[YOUR OBJECTIVE]:
The records below are to be set down again exactly, with the pictures left out.

%%

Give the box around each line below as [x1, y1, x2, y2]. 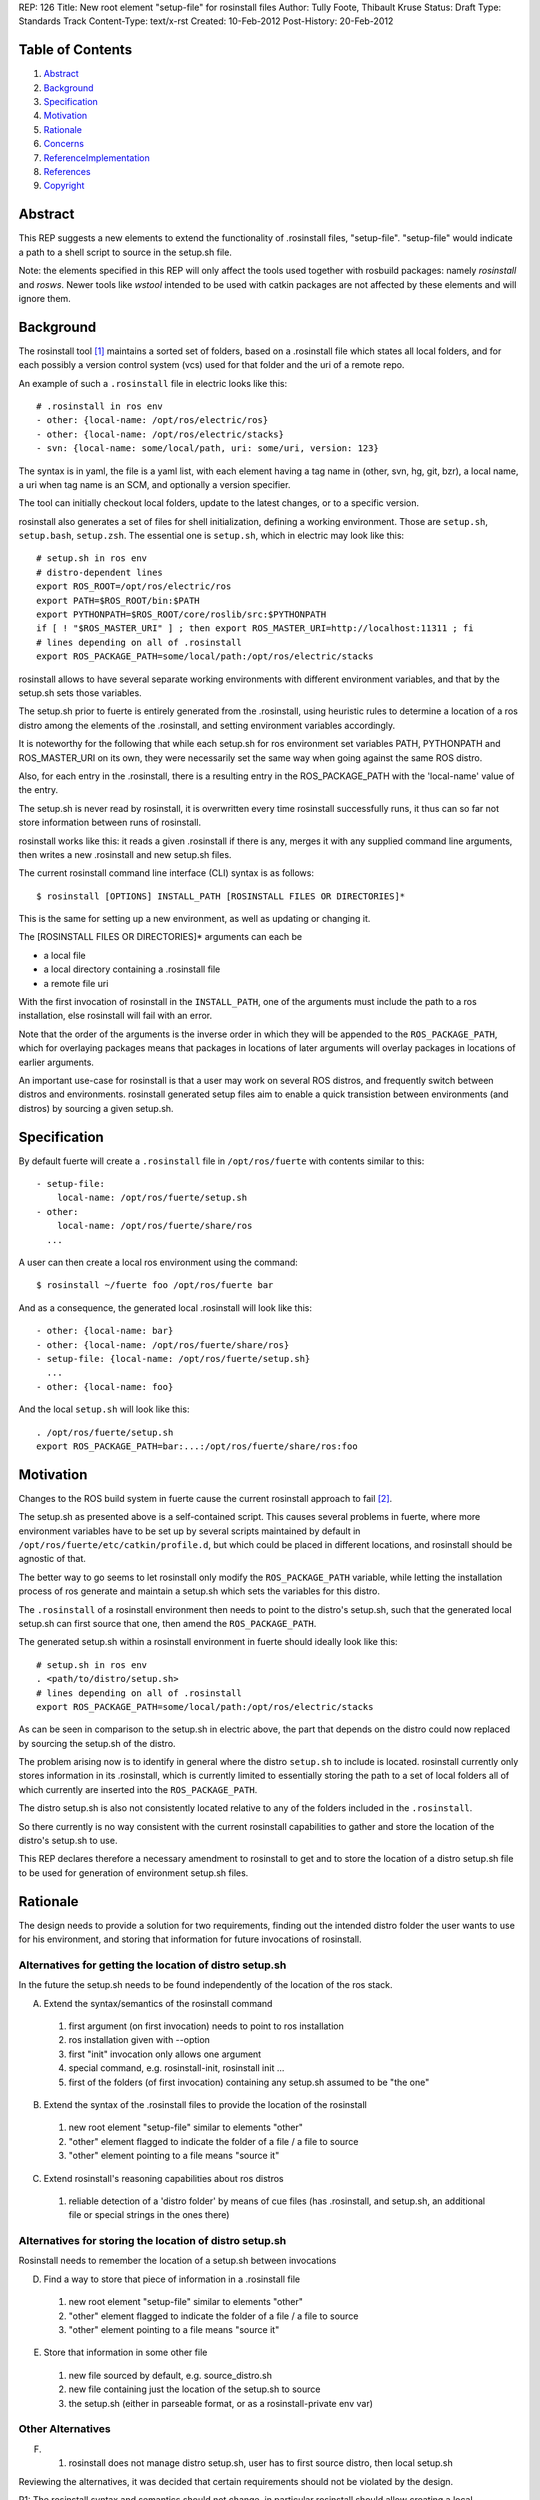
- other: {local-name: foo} [36, 1381, 174, 1392]
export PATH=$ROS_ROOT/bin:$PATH [36, 595, 200, 606]
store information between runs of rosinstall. [18, 816, 202, 829]
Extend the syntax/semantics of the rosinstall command [43, 1997, 273, 2009]
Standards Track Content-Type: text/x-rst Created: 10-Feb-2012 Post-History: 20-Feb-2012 [18, 15, 394, 27]
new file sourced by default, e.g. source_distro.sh [68, 2369, 272, 2381]
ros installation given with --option [68, 2034, 210, 2046]
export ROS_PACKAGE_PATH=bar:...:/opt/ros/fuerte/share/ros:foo [36, 1440, 359, 1452]
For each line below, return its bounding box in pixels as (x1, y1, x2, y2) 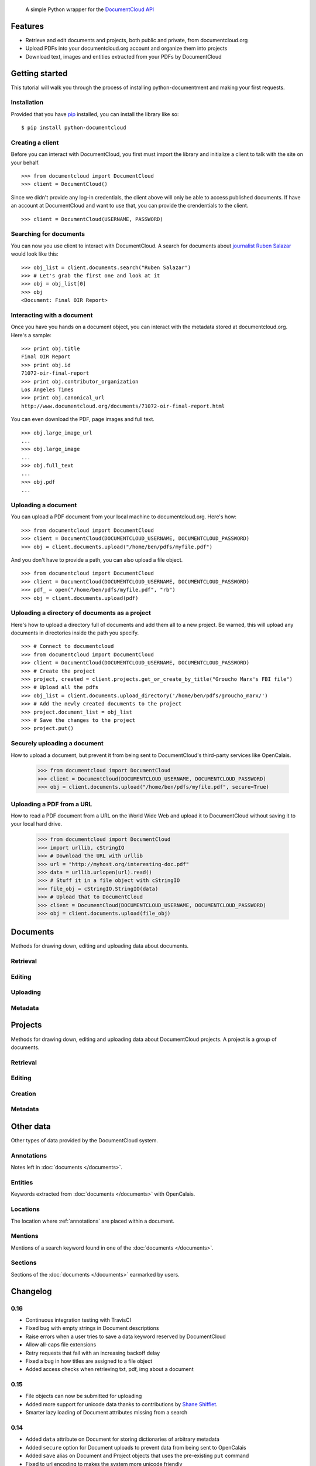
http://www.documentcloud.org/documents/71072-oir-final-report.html (21, 402, 225, 409)
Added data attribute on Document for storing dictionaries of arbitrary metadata (25, 1436, 219, 1443)
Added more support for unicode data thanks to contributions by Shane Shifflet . (25, 1400, 218, 1407)
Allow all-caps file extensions (25, 1341, 97, 1348)
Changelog (11, 1286, 52, 1296)
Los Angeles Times (21, 386, 74, 393)
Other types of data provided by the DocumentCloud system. (11, 1137, 158, 1144)
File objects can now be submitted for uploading (25, 1393, 142, 1400)

%%

[REPLY TO THE TASK]:
Give the box around each line below as [x1, y1, x2, y2]. 
- other: {local-name: foo} [36, 1381, 174, 1392]
export PATH=$ROS_ROOT/bin:$PATH [36, 595, 200, 606]
store information between runs of rosinstall. [18, 816, 202, 829]
Extend the syntax/semantics of the rosinstall command [43, 1997, 273, 2009]
Standards Track Content-Type: text/x-rst Created: 10-Feb-2012 Post-History: 20-Feb-2012 [18, 15, 394, 27]
new file sourced by default, e.g. source_distro.sh [68, 2369, 272, 2381]
ros installation given with --option [68, 2034, 210, 2046]
export ROS_PACKAGE_PATH=bar:...:/opt/ros/fuerte/share/ros:foo [36, 1440, 359, 1452]
For each line below, return its bounding box in pixels as (x1, y1, x2, y2) 
http://www.documentcloud.org/documents/71072-oir-final-report.html (21, 402, 225, 409)
Added data attribute on Document for storing dictionaries of arbitrary metadata (25, 1436, 219, 1443)
Added more support for unicode data thanks to contributions by Shane Shifflet . (25, 1400, 218, 1407)
Allow all-caps file extensions (25, 1341, 97, 1348)
Changelog (11, 1286, 52, 1296)
Los Angeles Times (21, 386, 74, 393)
Other types of data provided by the DocumentCloud system. (11, 1137, 158, 1144)
File objects can now be submitted for uploading (25, 1393, 142, 1400)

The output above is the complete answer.